TASK REQUIREMENTS:
Copy, exactly and without additions, every line in the records below from the one holding "Posted in 2021" through the one holding "insurers, see dental", both ends included.

====== DATA EXTRACTS

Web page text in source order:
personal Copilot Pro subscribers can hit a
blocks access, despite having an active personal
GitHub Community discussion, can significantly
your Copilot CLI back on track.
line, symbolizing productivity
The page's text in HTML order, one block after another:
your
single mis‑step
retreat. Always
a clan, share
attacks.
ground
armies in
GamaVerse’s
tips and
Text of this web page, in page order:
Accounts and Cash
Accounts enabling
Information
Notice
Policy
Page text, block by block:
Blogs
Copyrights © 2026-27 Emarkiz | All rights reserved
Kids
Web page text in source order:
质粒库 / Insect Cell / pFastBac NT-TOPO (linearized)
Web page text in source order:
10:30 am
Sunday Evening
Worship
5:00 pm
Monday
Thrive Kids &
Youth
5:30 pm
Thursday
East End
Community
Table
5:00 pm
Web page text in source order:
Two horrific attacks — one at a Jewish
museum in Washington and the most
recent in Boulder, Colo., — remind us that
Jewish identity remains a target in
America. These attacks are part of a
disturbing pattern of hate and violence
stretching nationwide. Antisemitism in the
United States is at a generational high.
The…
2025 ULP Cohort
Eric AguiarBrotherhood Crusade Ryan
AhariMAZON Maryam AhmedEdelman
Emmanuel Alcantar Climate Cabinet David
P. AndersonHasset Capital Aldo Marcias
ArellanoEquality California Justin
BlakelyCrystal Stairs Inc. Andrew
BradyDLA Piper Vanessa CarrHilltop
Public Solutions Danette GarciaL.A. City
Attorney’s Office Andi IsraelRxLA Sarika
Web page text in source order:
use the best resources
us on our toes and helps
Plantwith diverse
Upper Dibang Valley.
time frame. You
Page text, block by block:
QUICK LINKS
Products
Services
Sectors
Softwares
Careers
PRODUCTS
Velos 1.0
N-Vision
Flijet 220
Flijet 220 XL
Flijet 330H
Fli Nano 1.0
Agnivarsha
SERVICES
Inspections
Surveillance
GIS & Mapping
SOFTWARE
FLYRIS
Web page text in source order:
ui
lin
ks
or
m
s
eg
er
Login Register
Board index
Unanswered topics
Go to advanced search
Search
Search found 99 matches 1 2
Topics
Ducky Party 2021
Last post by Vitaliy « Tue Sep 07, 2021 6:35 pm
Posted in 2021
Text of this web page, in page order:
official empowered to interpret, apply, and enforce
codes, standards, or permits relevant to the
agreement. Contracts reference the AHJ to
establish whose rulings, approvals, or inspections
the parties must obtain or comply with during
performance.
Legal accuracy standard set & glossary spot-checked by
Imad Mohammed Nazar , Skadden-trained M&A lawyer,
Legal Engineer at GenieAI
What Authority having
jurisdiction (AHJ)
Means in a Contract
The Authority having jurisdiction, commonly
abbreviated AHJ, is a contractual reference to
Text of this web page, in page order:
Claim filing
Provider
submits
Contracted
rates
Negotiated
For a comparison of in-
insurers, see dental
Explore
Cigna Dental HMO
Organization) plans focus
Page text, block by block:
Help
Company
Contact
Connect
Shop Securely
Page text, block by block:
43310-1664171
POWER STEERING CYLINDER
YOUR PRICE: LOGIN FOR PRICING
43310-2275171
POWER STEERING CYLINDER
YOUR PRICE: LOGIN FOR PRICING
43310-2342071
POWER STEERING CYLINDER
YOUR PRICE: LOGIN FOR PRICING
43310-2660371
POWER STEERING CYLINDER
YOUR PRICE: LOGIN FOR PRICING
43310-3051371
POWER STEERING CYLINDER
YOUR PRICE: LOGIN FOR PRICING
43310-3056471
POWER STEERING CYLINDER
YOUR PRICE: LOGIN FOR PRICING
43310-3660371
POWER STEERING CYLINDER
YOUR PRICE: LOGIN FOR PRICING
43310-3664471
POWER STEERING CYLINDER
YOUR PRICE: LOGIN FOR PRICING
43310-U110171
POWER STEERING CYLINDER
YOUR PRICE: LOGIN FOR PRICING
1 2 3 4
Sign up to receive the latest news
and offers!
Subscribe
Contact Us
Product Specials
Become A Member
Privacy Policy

============
====== DATA EXTRACTS

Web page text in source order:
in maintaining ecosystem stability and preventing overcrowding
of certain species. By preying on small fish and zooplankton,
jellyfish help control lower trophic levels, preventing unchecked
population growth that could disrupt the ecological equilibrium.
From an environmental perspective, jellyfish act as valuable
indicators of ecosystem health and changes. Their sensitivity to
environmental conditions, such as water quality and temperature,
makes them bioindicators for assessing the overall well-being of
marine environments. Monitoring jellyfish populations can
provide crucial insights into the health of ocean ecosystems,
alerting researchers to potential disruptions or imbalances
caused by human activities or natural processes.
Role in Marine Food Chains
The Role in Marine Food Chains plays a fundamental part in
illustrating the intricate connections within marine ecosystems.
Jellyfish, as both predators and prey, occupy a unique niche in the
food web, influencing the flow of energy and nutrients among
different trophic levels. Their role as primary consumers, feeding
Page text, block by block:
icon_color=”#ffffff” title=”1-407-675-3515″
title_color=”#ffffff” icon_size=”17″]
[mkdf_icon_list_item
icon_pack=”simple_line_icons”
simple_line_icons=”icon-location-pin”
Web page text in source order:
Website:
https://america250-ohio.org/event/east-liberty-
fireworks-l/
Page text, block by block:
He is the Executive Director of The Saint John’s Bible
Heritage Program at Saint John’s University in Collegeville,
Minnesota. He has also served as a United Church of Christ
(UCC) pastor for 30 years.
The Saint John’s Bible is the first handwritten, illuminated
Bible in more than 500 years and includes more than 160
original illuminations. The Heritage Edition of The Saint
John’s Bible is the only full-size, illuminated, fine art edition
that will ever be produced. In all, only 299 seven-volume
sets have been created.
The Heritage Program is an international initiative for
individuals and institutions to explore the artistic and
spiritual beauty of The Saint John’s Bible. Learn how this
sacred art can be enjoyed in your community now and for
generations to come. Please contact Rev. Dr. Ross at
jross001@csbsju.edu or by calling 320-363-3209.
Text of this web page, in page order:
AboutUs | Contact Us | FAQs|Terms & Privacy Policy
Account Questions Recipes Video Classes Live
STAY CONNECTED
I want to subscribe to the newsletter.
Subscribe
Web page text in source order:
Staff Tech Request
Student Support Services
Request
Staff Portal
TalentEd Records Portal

============
====== DATA EXTRACTS

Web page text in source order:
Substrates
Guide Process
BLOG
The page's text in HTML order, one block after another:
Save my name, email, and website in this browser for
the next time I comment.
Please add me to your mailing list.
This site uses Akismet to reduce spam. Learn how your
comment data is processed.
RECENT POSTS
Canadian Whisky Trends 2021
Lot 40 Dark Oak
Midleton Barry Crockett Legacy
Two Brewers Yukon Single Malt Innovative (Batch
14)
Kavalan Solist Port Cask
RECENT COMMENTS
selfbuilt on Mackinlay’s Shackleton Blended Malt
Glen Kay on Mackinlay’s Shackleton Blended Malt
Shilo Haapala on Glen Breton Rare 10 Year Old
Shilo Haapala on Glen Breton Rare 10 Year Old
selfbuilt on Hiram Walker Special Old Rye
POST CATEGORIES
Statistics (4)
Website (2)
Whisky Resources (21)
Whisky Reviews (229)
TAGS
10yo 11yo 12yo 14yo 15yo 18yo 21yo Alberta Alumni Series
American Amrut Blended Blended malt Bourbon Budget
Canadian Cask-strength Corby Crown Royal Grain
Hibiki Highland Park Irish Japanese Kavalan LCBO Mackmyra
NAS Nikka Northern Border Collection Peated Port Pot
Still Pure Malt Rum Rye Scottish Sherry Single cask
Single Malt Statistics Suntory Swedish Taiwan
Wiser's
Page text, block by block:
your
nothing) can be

============

ANSWER AREA:
Posted in 2021
Text of this web page, in page order:
official empowered to interpret, apply, and enforce
codes, standards, or permits relevant to the
agreement. Contracts reference the AHJ to
establish whose rulings, approvals, or inspections
the parties must obtain or comply with during
performance.
Legal accuracy standard set & glossary spot-checked by
Imad Mohammed Nazar , Skadden-trained M&A lawyer,
Legal Engineer at GenieAI
What Authority having
jurisdiction (AHJ)
Means in a Contract
The Authority having jurisdiction, commonly
abbreviated AHJ, is a contractual reference to
Text of this web page, in page order:
Claim filing
Provider
submits
Contracted
rates
Negotiated
For a comparison of in-
insurers, see dental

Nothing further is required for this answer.